# Exercise 5 - IWM vs TNA

The purpose of this exercise is to perform a correlation and volatility analysis on two ETFs: IWM and TNA. Here is a brief description of each:

**IWM** - tracks the Russell 2000 Index.

**TNA** - a leveraged ETF who's returns aim to be 300% of the Russell 2000 Index.

This exercise is going to be a bit more challenging in that some of the questions involve multiple steps and I won't be walking you through each step.

#### 0) What should you do at the beginning of any notebook?

In [1]:
import numpy as np
import pandas as pd

#### 1) Based on the above descriptions of the ETFs, if $\sigma_{I}$ is the volatility of IWM and $\sigma_{T}$ is the volatility of TNA, what number would expect the volatility ratio $\sigma_{T} / \sigma_{I}$ to be close to?

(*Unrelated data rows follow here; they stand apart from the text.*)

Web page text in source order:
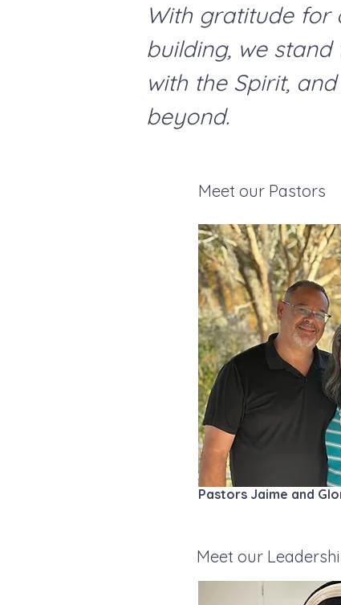
With gratitude for
building, we
with the Spirit,
beyond.
Meet our Pastors
Pastors Jaime and
Meet our
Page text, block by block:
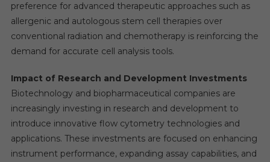
preference for advanced therapeutic approaches such as
allergenic and autologous stem cell therapies over
conventional radiation and chemotherapy is reinforcing the
demand for accurate cell analysis tools.
Impact of Research and Development Investments
Biotechnology and biopharmaceutical companies are
increasingly investing in research and development to
introduce innovative flow cytometry technologies and
applications. These investments are focused on enhancing
instrument performance, expanding assay capabilities, and
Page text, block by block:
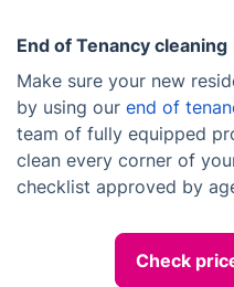
End of Tenancy cleaning
Make sure your new
by using our end of
team of fully equipped
clean every corner of
checklist approved by
Check
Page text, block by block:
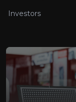
Investors
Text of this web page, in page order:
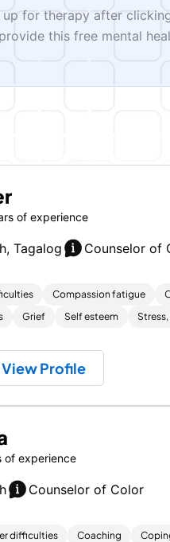
for therapy after
this free mental
of experience
Tagalog Counselor of
Compassion fatigue
Grief Self esteem
View Profile
of experience
Counselor of Color
difficulties Coaching
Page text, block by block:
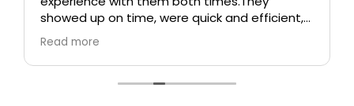
showed up on time, were quick and efficient,
took care (including taking time to wrap up
sofa and other furniture which could be
damaged), and were polite and
In particular, both times I was
Read more
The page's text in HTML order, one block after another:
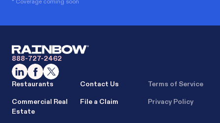
888-727-2462
Restaurants
Commercial Real
Estate
Contact Us
File a Claim
Terms of Service
Privacy Policy
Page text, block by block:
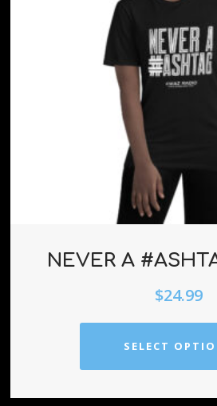
NEVER A
$24.99
SELECT
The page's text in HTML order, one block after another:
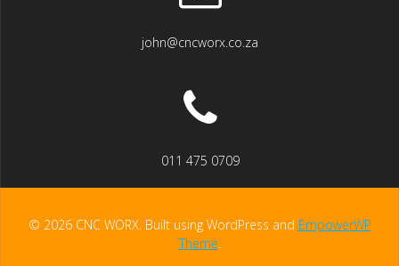
john@cncworx.co.za
011 475 0709
© 2026 CNC WORX. Built using WordPress and EmpowerWP
Theme.
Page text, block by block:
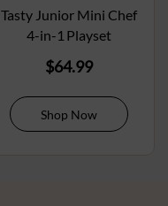
Tasty Junior Mini Chef
4-in-1 Playset
$64.99
Shop Now
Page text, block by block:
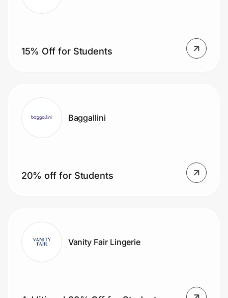
15% Off for Students
Baggallini
20% off for Students
Vanity Fair Lingerie
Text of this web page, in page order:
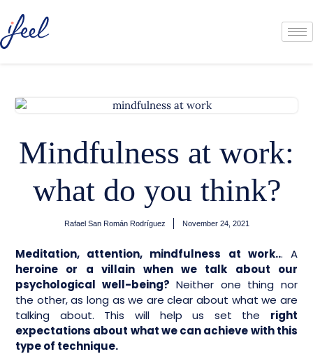
Mindfulness at work:
what do you think?
Rafael San Román Rodríguez November 24, 2021
Meditation, attention, mindfulness at work... A
heroine or a villain when we talk about our
psychological well-being? Neither one thing nor
the other, as long as we are clear about what we are
talking about. This will help us set the right
expectations about what we can achieve with this
type of technique.
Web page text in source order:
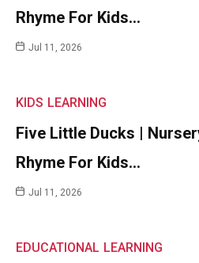
Rhyme For Kids…
Jul 11, 2026
KIDS LEARNING
Five Little Ducks |
Rhyme For Kids…
Jul 11, 2026
EDUCATIONAL LEARNING
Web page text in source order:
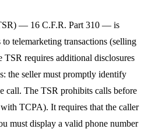
— 16 C.F.R. Part 310 — is
telemarketing transactions (selling
TSR requires additional disclosures
the seller must promptly identify
call. The TSR prohibits calls before
TCPA). It requires that the caller
must display a valid phone number
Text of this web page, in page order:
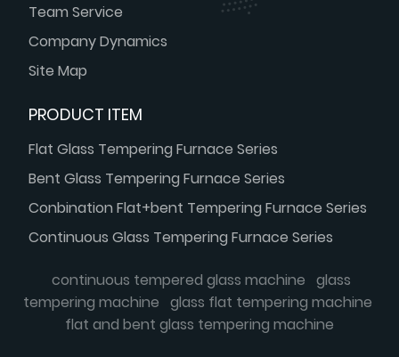
Team Service
Company Dynamics
Site Map
PRODUCT ITEM
Flat Glass Tempering Furnace Series
Bent Glass Tempering Furnace Series
Conbination Flat+bent Tempering Furnace Series
Continuous Glass Tempering Furnace Series
continuous tempered glass machine glass
tempering machine glass flat tempering machine
flat and bent glass tempering machine
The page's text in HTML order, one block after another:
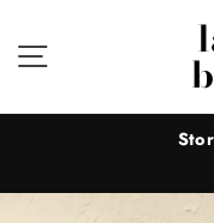
content
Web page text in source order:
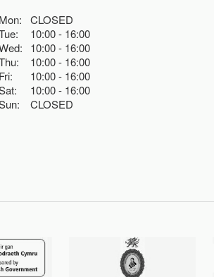
Mon:
CLOSED
10:00
16:00
10:00
16:00
10:00
16:00
Fri:
10:00
16:00
10:00
16:00
CLOSED

*Since TNA is suppose to return 3x of IWM, the volatilty ratio should be close to 3.*

#### 2) Read-in the CSV named `iwm_tna_2014_2018.csv` and make sure that the data is from 2014-2018.

In [2]:
# reading in the data
df_iwm_tna = pd.read_csv('../data/iwm_tna_2014_2018.csv')
df_iwm_tna.head()

Unnamed: 0,symbol,date,open,high,low,close,volume,adjusted,return
0,IWM,2014-01-02,115.089996,115.120003,113.639999,114.110001,44247700,106.608597,0.0
1,IWM,2014-01-03,114.529999,114.900002,114.110001,114.690002,26468000,107.150459,0.005083
2,IWM,2014-01-06,115.220001,115.269997,113.709999,113.760002,36198000,106.281593,-0.008109
3,IWM,2014-01-07,114.190002,115.160004,114.110001,114.709999,28545300,107.169136,0.008351
4,IWM,2014-01-08,114.779999,115.080002,114.07,114.860001,30763600,107.309288,0.001308


In [3]:
# refactoring the `date` column to datetime
df_iwm_tna['date'] = pd.to_datetime(df_iwm_tna['date'])
df_iwm_tna.dtypes

symbol              object
date        datetime64[ns]
open               float64
high               float64
low                float64
close              float64
volume               int64
adjusted           float64
return             float64
dtype: object

In [4]:
# printing the first and last dates
print(min(df_iwm_tna.date))
print(max(df_iwm_tna.date))

2014-01-02 00:00:00
2018-12-31 00:00:00


#### 3) Verify your hypothesis from question #1 by calculating the volatility of IWM and TNA over the entire period in the data set.

In [5]:
# defining a custom function to calculate volatility from daily returns
def volatility(dly_ret):
    return np.std(dly_ret) * np.sqrt(252)

In [6]:
# calculating volatility for each symbol using .groupby()
# notice that the TNA volatility is about 3 times that of IWM
df_iwm_tna.groupby(['symbol'])['return'].agg([volatility]).reset_index()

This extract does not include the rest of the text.